The lines from the one containing "甚至，早已如雷贯耳。 (6, 393, 120, 410)" through the last one in the data: please copy those exactly, and only those, without the pictures.

═══ INPUT

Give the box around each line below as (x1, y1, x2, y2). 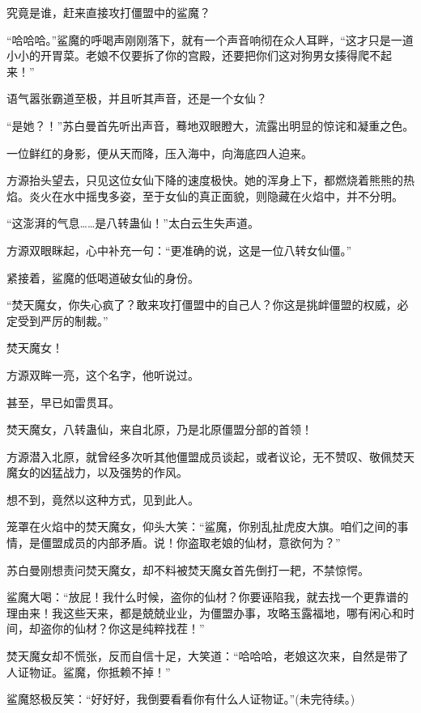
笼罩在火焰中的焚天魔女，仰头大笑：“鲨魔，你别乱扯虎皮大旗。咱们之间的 (6, 518, 398, 535)
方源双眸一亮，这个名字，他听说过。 (6, 366, 199, 383)
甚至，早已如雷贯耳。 (6, 393, 120, 410)
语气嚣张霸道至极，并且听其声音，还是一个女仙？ (6, 90, 267, 107)
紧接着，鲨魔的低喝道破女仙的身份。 (6, 269, 199, 286)
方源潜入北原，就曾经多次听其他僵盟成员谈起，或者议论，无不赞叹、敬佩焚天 (6, 448, 415, 465)
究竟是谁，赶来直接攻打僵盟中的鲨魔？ (6, 4, 210, 20)
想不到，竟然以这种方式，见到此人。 (6, 490, 199, 507)
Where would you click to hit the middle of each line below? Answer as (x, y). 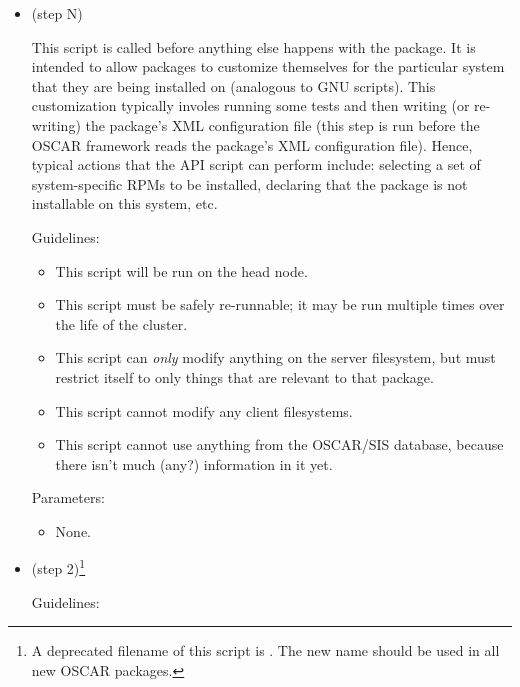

══════

*SOLUTION TO THIS EXERCISE*.
甚至，早已如雷贯耳。 (6, 393, 120, 410)
语气嚣张霸道至极，并且听其声音，还是一个女仙？ (6, 90, 267, 107)
紧接着，鲨魔的低喝道破女仙的身份。 (6, 269, 199, 286)
方源潜入北原，就曾经多次听其他僵盟成员谈起，或者议论，无不赞叹、敬佩焚天 (6, 448, 415, 465)
究竟是谁，赶来直接攻打僵盟中的鲨魔？ (6, 4, 210, 20)
想不到，竟然以这种方式，见到此人。 (6, 490, 199, 507)
Where would you click to hit the middle of each line below? Answer as (x, y). 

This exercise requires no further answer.